The Indian market which was hitting record highs just last week saw fierce selling pressure in the last five trading sessions which pushed the Nifty lower by 300 points while the S&P BSE Sensex lost nearly 1,000 points in the same period.
A mix of local as well as global cues led to a steep selloff in equities in just five trading sessions. A week back we were talking about 40,000 on the Sensex and 12,000 on the Nifty, but the recent selloff has put bulls on the back seat as markets are in a bear grip right now.
The Nifty might have slipped over 2 percent in five sessions but there are 10 stocks which slipped in double digits include names like Bharat Electronics which slipped 18 percent, followed by Balkrishna Industries, Adani Transmission, InterGlobe Aviation, DB Realty, Escorts etc. among others in the Nifty500 index.
In the mid-cap space, TV Broadcast slipped 11 percent while Mangalore Refinery saw a cut of 10 percent in five trading sessions.
Fall in rupee which came within a kissing distance of Rs 72/$ on Wednesday, rising crude oil prices, lingering worries over trade war between two biggest economies i.e. US and China, as well as concerns over US Fed rate hike which could lead to even string dollar.

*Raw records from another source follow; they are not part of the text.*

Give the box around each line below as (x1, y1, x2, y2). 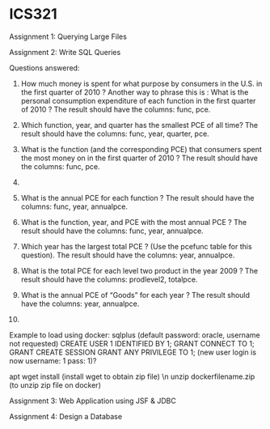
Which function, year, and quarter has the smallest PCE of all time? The (20, 120, 258, 130)
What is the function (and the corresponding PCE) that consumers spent (20, 144, 262, 154)
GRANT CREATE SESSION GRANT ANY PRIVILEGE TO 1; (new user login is (9, 347, 257, 357)
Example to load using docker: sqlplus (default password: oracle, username (9, 329, 261, 340)
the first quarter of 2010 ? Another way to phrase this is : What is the (20, 87, 249, 97)
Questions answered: (9, 62, 80, 73)
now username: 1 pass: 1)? (9, 355, 97, 365)
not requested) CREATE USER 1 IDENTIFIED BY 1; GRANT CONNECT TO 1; (9, 338, 255, 348)
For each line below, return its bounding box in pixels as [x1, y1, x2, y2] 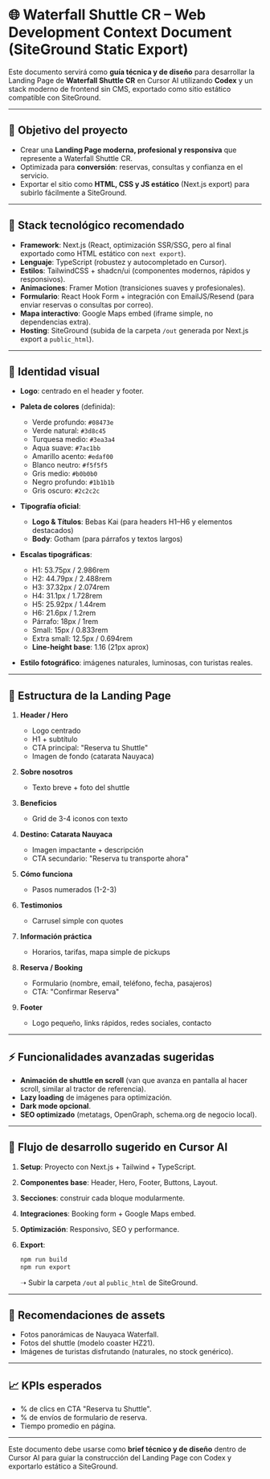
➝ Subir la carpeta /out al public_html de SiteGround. [19, 1278, 198, 1287]
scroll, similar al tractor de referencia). [19, 1084, 146, 1093]
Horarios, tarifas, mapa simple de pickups [31, 948, 170, 957]
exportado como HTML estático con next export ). [19, 248, 186, 258]
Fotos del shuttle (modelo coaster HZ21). [19, 1338, 155, 1348]
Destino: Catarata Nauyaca [19, 829, 112, 839]
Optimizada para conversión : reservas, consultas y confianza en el [19, 162, 243, 171]
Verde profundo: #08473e [31, 417, 114, 428]
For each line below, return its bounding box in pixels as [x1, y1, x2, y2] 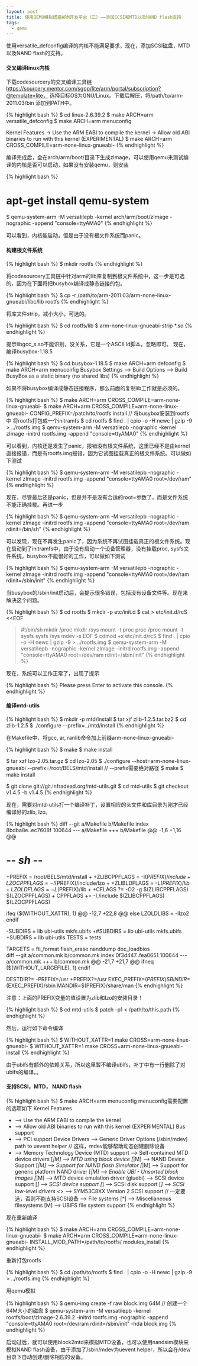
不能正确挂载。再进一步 [6, 501, 63, 508]
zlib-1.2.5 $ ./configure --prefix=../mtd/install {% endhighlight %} [6, 721, 164, 729]
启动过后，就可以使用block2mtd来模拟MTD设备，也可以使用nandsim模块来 [6, 1338, 189, 1345]
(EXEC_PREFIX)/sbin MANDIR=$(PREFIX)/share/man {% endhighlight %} [6, 982, 183, 989]
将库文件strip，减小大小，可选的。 [6, 310, 90, 317]
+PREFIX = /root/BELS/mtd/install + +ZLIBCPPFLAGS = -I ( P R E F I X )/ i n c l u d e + [6, 873, 191, 880]
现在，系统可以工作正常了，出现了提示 [6, 669, 99, 676]
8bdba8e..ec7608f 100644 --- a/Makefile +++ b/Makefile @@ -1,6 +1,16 [6, 826, 181, 833]

Most experts feel that at current valuations there is a higher probability that equity markets will consolidate and the only way investors can make money now is by moving into specific stocks.
"Despite GDP showing good strength, the perils like rupee trading at record low against the dollar and high crude prices can have a huge bearing on the Fiscal Deficit which can eventually dent market sentiments," Akash Jain, Vice President - Equity Research, Ajcon Global told Moneycontrol.
"We believe markets may come under pressure due to sliding rupee and burgeoning fiscal deficit. We recommend a cautious approach. Going ahead, we believe, the progress of ongoing monsoons, rupee movement against the dollar, volatility in oil prices, trade war tensions, US Fed meeting on rate hike will keep domestic bourses volatile," he added.
Jain believes that with GDP going beyond 8 percent, the pressure on rupee should come down. We do not see rupee going down below Rs 73 soon. In terms of markets, investors can now have a stock specific approach.
More than 50 percent of the stocks in the Nifty500 index gave negative returns while the rest gave positive returns of up to 20 percent in the same period.
As many as 11 stocks managed to buck the trend and gave double-digit returns in the Nifty500 index including Jaiprakash Power Ventures which rose 19 percent, followed by Network 18 which gained 17 percent, and ITI rallied 16 percent in the same period.
Other stocks which gave double-digit returns include names like Hathway Cable, Caplin Point, Mcleod Russel, MindTree, ICICI Lombard, Navin Fluorine, and Reliance Infrastructure etc. among others.